• Your assignment:
Word for word, copy the records and drop the pictures.

[Collection entries]
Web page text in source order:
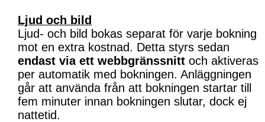
Ljud och bild
Ljud- och bild bokas separat för varje bokning
mot en extra kostnad. Detta styrs sedan
endast via ett webbgränssnitt och aktiveras
per automatik med bokningen. Anläggningen
går att använda från att bokningen startar till
fem minuter innan bokningen slutar, dock ej
nattetid.
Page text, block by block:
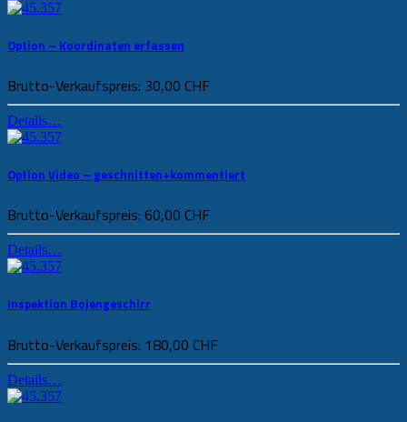
Option – Koordinaten erfassen
Brutto-Verkaufspreis: 30,00 CHF
Details…
Option Video – geschnitten+kommentiert
Brutto-Verkaufspreis: 60,00 CHF
Details…
Inspektion Bojengeschirr
Brutto-Verkaufspreis: 180,00 CHF
Details…
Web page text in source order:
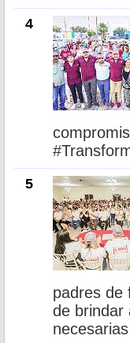
4
5
padres de
de brindar
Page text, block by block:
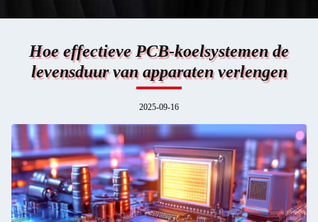
Hoe effectieve PCB-koelsystemen de
levensduur van apparaten verlengen
2025-09-16

• Expected answer:
Web page text in source order:
Ljud och bild
Ljud- och bild bokas separat för varje bokning
mot en extra kostnad. Detta styrs sedan
endast via ett webbgränssnitt och aktiveras
per automatik med bokningen. Anläggningen
går att använda från att bokningen startar till
fem minuter innan bokningen slutar, dock ej
nattetid.
Page text, block by block:
Option – Koordinaten erfassen
Brutto-Verkaufspreis: 30,00 CHF
Details…
Option Video – geschnitten+kommentiert
Brutto-Verkaufspreis: 60,00 CHF
Details…
Inspektion Bojengeschirr
Brutto-Verkaufspreis: 180,00 CHF
Details…
Web page text in source order:
4
5
padres de
de brindar
Page text, block by block:
Hoe effectieve PCB-koelsystemen de
levensduur van apparaten verlengen
2025-09-16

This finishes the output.